Although there are many drivers who drive for both platforms, who knows how many were kicked off the Caviar platform for not meeting standards. Therefore, those who remain on both platforms are most likely Doordash's cream of the crop drivers in customer service.

To answer OP's question I think it was a bad idea for Doordash to purchase them in the first place. They clearly knew they were buying a more upscale version of food delivery and trying to merge them together. It is more like Walmart buying Macy's and trying to run them the same. Terrible idea.


----------



## GIGorJOB (Feb 29, 2020)

Can't fault DD if they are looking to streamline a bit and makes things more efficient on the driver side and although it sounds like this is their plan, it would be good of them IMO to keep Caviar up and running exclusively for the restaurants and those diners/clients. Again, just run delivery side of things through DD.

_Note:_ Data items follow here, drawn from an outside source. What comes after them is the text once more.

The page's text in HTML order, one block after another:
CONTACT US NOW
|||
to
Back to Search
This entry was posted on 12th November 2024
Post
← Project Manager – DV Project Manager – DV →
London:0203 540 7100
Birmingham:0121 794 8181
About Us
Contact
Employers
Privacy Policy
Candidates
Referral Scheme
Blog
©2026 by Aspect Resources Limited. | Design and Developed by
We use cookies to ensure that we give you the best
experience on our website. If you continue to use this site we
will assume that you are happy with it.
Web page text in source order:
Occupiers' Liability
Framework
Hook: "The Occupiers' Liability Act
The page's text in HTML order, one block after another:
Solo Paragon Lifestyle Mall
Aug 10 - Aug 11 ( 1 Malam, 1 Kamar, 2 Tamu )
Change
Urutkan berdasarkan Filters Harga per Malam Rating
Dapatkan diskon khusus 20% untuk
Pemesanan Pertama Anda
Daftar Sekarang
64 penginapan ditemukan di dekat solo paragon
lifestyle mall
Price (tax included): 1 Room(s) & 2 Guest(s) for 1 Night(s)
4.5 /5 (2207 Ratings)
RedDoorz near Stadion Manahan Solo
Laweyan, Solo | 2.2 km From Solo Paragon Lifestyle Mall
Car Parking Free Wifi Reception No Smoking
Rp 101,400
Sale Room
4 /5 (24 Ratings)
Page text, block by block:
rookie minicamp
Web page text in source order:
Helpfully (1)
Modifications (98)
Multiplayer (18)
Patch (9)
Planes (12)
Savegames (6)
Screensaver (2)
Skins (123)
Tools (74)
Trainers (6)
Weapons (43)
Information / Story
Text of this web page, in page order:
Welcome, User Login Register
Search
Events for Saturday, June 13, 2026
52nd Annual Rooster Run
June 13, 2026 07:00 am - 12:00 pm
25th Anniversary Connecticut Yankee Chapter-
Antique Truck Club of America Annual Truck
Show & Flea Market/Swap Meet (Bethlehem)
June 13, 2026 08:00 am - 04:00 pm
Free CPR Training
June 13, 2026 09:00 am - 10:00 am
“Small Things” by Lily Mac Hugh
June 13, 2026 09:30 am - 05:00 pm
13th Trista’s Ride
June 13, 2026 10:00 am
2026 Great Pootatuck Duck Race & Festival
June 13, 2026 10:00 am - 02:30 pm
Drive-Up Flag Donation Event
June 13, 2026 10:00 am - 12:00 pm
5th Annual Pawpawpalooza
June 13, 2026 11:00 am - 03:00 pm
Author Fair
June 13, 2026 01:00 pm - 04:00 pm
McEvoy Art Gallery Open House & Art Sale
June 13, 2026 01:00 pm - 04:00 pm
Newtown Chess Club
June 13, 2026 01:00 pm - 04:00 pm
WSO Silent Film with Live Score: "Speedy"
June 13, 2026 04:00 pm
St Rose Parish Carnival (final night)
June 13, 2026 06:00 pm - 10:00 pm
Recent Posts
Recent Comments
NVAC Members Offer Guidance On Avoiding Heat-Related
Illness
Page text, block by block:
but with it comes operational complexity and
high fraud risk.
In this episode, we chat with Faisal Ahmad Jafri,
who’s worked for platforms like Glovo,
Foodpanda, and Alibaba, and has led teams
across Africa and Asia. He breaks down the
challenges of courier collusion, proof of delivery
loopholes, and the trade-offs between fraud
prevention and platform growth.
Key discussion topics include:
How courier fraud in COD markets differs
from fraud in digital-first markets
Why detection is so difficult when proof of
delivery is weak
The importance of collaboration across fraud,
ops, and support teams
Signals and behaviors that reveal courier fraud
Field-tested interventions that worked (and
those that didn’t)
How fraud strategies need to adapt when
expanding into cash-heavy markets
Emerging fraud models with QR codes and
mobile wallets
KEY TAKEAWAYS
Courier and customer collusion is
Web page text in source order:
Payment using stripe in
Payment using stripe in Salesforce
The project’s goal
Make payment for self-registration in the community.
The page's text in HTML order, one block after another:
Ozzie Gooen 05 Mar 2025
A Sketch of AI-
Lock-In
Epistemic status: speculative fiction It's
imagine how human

I will try to stay on the positive side and suggest that perhaps behind the scenes DD is still attempting to maintain the higher quality service and standards by filtering the drivers and selecting a pool of those who normally drive for Caviar and the higher rated DD drivers since they get selected for catering anyway. I know it does not exactly sound or seem the same but it's something. For all we know it may also have an effect on DD drivers who decide that if they can now get Caviar orders and payouts, they may up their game a bit.

If consulting in this space, I would give it some time to see how exactly it plays out and see how DD is willing to accommodate in the event service does eventually drop off. May be too soon to rush to judgement, although I totally understand the concerns. There is another app out their called Waitr or something. In a few areas now, could be a matter of time before expanding. No idea if they actually are of the same concept as Caviar but with a name like that, it sounds like it and seems as though they would attract more diners in this part of the delivery space too.

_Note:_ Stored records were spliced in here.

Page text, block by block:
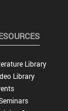
Library
Library
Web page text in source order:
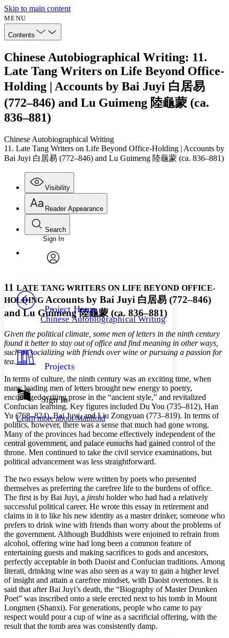
Skip to main content
MENU
Contents
Chinese Autobiographical Writing: 11.
Late Tang Writers on Life Beyond Office-
Holding | Accounts by Bai Juyi 白居易
(772–846) and Lu Guimeng 陸龜蒙 (ca.
836–881)
Chinese Autobiographical Writing
11. Late Tang Writers on Life Beyond Office-Holding | Accounts by
Bai Juyi 白居易 (772–846) and Lu Guimeng 陸龜蒙 (ca. 836–881)
Visibility
Annotations
Others
Your highlights
Resources
Show all
Show all Hide all
Reader Appearance
Font
Font style
Decrease font size Increase font size
Decrease font size Increase font size
Color Scheme
Dark
Annotation contrast
abc Low
abc High
Margins
Increase text margins Decrease text margins
Reset to Defaults
Search
Enter search criteria
Search within:
PROJECT
Sign In
Project Home
Chinese Autobiographical Writing
Projects
Sign In
Learn more aboutManifold
11 LATE TANG WRITERS ON LIFE BEYOND OFFICE-
HOLDING Accounts by Bai Juyi 白居易 (772–846)
and Lu Guimeng陸龜蒙 (ca. 836–881)
Given the political climate, some men of letters in the ninth century
found it better to stay out of office and find meaning in other ways,
such as socializing with friends over wine or pursuing a passion for
tea.
In terms of culture, the ninth century was an exciting time, when
many leading men of letters brought new energy to poetry,
encouraged writing prose in the “ancient style,” and revitalized
Confucian learning. Key figures included Du You (735–812), Han
Yu (768–824), Bai Juyi, and Liu Zongyuan (773–819). In terms of
politics, however, there was a sense that much had gone wrong.
Many of the provinces had become effectively independent of the
central government, and palace eunuchs had gained control of the
throne. Men continued to take the civil service examinations, but
political advancement was less straightforward.
The two essays below were written by poets who presented
themselves as preferring the carefree life to the burdens of office.
The first is by Bai Juyi, a jinshi holder who had had a relatively
successful political career. He wrote this essay in retirement and
claims in it to like his new identity as a master drinker, someone who
prefers to drink wine with friends than worry about the problems of
the government. Although Buddhists were enjoined to refrain from
alcohol, offering wine had long been a common feature of
entertaining guests and making sacrifices to gods and ancestors,
perfectly acceptable in both Daoist and Confucian traditions. Among
literati, drinking wine was also seen as a way to gain a higher level
of insight and attain a carefree mindset, with Daoist overtones. It is
said that after Bai Juyi’s death, the “Biography of Master Drunken
Poet” was inscribed onto a stele erected next to his tomb in Mount
Longmen (Shanxi). For generations, people who came to pay
respect would pour a cup of wine as a sacrificial offering, with the
result that the tomb area was consistently damp.

Not saying restaurants in this predicament don't have a choice but they're not particularly easy ones. Hire another or more drivers and on slow days you are paying more employees to do nothing and all the responsibilities and risks that come with that. You may need more delivery vehicles, if the driver uses their own, what does the insurance situation look like? Depending on the state, insurance for the risk is almost impossible. Even at min wage plus tips, employee drivers are not likely to maintain appropriate policy and coverage. Restaurant may have Hired and Non Owned liability for them but is it covering the driver? Their car and their injuries?

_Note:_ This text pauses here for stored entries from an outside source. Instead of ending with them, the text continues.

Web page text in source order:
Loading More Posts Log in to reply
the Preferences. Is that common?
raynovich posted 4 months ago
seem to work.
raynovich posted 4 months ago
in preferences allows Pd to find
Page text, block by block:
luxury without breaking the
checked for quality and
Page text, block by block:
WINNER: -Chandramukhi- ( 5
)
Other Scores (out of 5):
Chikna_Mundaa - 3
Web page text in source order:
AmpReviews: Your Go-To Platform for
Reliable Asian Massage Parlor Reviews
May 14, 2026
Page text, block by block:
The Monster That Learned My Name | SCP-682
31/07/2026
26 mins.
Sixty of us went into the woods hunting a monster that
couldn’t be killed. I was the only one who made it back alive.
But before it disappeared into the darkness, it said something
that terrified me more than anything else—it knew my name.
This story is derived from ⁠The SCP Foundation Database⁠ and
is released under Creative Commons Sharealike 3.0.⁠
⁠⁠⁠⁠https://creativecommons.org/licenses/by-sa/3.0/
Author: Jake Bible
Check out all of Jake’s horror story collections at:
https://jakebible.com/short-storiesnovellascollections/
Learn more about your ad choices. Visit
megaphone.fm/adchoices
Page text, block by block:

Could try hiring them as IC's but then you lose the control sought after anyway and they will never be able to set up and achieve the level of the systems and operations of these larger apps, that includes the legal side of things as well. Could try a per diem or on call arrangement but on demand would likely never work on this level and scale IMO. Even if it could hypothetically, the cost alone would not be affordable and nowhere near worth it for a mom and pop or maybe a small chain or few locations, etc, to even begin considering.

And although commercial general or business insurance is very common for food and restaurant establishments, some that I know of don't want you delivering for food liability purposes at all. Even though it is categorically a separate risk, and even if you have insurance for the auto risk, some simply do not want the added food and product liability for delivering it, will drop you if they find out. Those that do cover that part of it, it's not that cost effective or really worth it in the end. Until Covid this was not really an issue, owners/managers had more options to encourage and promote their business but now, when delivery may be their best attempt at keeping the doors open, they don't really have a lot of choices, at least for now.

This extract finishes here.